Autora: Ana Mano
SÃO PAULO (Reuters) – O volume de abate de bovinos no Brasil no quarto trimestre mostra que o processamento de carne bovina aumentou 13,1% em comparação com o mesmo período de 2024, de acordo com dados preliminares do censo do Brasil divulgados nesta quinta-feira.
Se o número for confirmado, o abate total do Brasil em 2025 será de 42,3 milhões de cabeças, um recorde, já que a forte demanda na China impulsionou o processamento e ultrapassou os Estados Unidos como o maior produtor mundial de carne bovina.
Os dados comerciais do governo brasileiro mostram que a procura na China permaneceu forte em Janeiro, e no mês passado os embarques de carne bovina para o país asiático totalizaram 650 milhões de dólares, um aumento de quase 45% em relação ao ano anterior.

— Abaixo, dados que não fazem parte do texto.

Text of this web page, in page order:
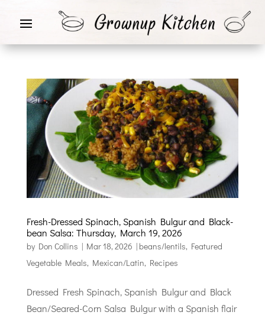
Fresh-Dressed Spinach, Spanish Bulgur and Black-
bean Salsa: Thursday, March 19, 2026
by Don Collins | Mar 18, 2026 | beans/lentils, Featured
Vegetable Meals, Mexican/Latin, Recipes
Dressed Fresh Spinach, Spanish Bulgur and Black
Bean/Seared-Corn Salsa Bulgur with a Spanish flair
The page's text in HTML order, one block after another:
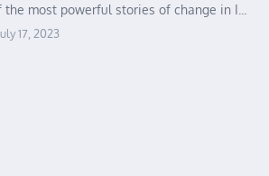
most powerful stories of change in I...
17, 2023
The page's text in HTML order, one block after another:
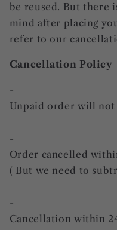
be reused. But there
mind after placing
refer to our
Cancellation Policy
-
Unpaid order will not
-
Order cancelled
( But we need to
-
Cancellation within
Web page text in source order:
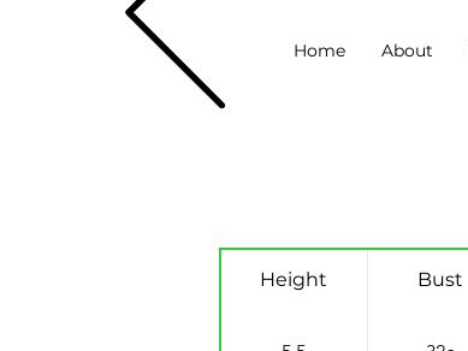
Home About
Height Bust
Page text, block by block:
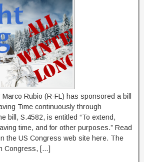
Rubio (R-FL) has sponsored a bill
Time continuously through
bill, S.4582, is entitled “To extend,
time, and for other purposes.” Read
the US Congress web site here. The
Congress, […]
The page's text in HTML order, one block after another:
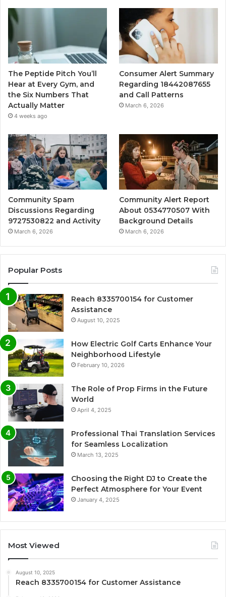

No geral, o Brasil vendeu aproximadamente 232.000 toneladas métricas de carne bovina in natura para vários destinos em 2025, gerando quase US$ 1,3 bilhão em receitas. A participação da China no comércio de carne bovina do Brasil foi aproximadamente metade em valor e volume.
No entanto, as empresas brasileiras poderão não vender tanto ao seu principal parceiro comercial no futuro, uma vez que Pequim introduziu quotas máximas anuais de importação para fornecedores por um período de três anos. Qualquer coisa acima de um determinado limite será cobrado 55%.
As “medidas de proteção” chinesas assustaram os processadores locais. Mas com a firmeza de Pequim, o governo brasileiro está agora a discutir com a indústria um plano para atribuir quotas específicas às empresas na mesma proporção das suas exportações para a China no ano passado, para regular o fornecimento.
Os defensores da medida argumentam que ela poderia evitar uma pressão ascendente sobre os preços do gado ou um declínio nos preços de exportação da carne bovina, à medida que as empresas locais correm para exportar para a China para preencher as suas quotas mais rapidamente do que outras. Os críticos dizem que isso poderia permitir uma interferência sem precedentes nas exportações de alimentos.
Pequim isentará 1,106 milhão de toneladas de carne bovina brasileira de tarifas adicionais este ano. Em média, os exportadores locais venderiam abaixo do limite para a China, em cerca de 92.000 toneladas por mês, o que compara com quase 140.000 toneladas por mês em 2025.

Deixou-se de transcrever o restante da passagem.